ASSIGNMENT:
In the records below, find the line that contains "Steps taken: [6, 249, 58, 263]" and the line that contains "[image: password.png] [34, 5, 139, 15]". Set down exactly those lines and every line between them, and nothing more.

Data excerpts:
======
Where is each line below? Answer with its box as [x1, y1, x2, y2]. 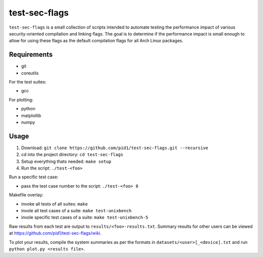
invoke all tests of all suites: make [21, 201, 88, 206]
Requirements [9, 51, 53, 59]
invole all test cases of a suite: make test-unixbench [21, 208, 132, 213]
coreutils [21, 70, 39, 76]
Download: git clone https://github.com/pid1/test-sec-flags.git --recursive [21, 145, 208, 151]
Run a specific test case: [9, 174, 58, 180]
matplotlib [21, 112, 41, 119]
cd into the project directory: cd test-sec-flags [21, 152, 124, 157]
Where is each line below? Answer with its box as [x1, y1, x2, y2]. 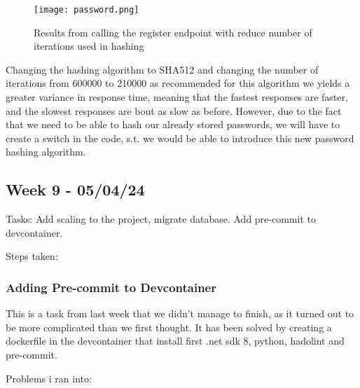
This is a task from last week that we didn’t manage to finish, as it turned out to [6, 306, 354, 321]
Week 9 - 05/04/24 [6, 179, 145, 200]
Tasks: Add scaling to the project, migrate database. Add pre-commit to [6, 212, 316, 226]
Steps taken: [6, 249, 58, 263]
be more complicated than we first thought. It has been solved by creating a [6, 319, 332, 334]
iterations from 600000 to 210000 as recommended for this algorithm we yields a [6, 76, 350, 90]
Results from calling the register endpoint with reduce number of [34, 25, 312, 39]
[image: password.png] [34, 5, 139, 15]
======
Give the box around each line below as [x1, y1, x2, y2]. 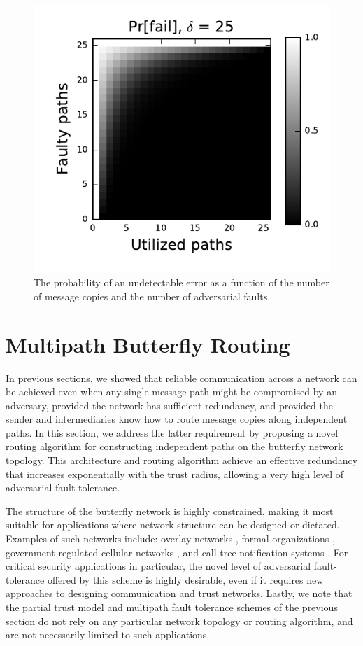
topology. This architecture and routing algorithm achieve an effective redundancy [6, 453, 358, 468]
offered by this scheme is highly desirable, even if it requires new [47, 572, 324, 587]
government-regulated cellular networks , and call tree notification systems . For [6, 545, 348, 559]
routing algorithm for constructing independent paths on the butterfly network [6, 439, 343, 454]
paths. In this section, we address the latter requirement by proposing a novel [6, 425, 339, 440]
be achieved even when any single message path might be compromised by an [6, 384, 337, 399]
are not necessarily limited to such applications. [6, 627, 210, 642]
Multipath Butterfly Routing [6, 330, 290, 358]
======
RESPONSE AREA:
Steps taken: [6, 249, 58, 263]
be more complicated than we first thought. It has been solved by creating a [6, 319, 332, 334]
iterations from 600000 to 210000 as recommended for this algorithm we yields a [6, 76, 350, 90]
Results from calling the register endpoint with reduce number of [34, 25, 312, 39]
[image: password.png] [34, 5, 139, 15]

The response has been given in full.